- _PROBLEM STATEMENT_:
Find each line below where the word "event" occurs, and copy it.

• • •

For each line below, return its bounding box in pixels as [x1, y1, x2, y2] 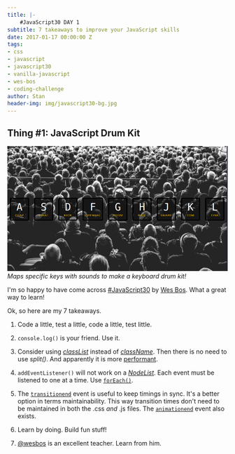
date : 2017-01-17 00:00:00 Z [7, 34, 92, 41]
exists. [17, 412, 36, 420]
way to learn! [7, 293, 45, 302]
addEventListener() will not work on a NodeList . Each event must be [17, 368, 215, 377]
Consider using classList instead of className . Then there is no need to [17, 347, 227, 356]
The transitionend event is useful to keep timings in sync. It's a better [17, 389, 220, 398]
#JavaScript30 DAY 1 [20, 18, 80, 26]
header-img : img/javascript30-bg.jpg [7, 100, 117, 107]

• • •

- _RESPONSE BOX_:
addEventListener() will not work on a NodeList . Each event must be [17, 368, 215, 377]
The transitionend event is useful to keep timings in sync. It's a better [17, 389, 220, 398]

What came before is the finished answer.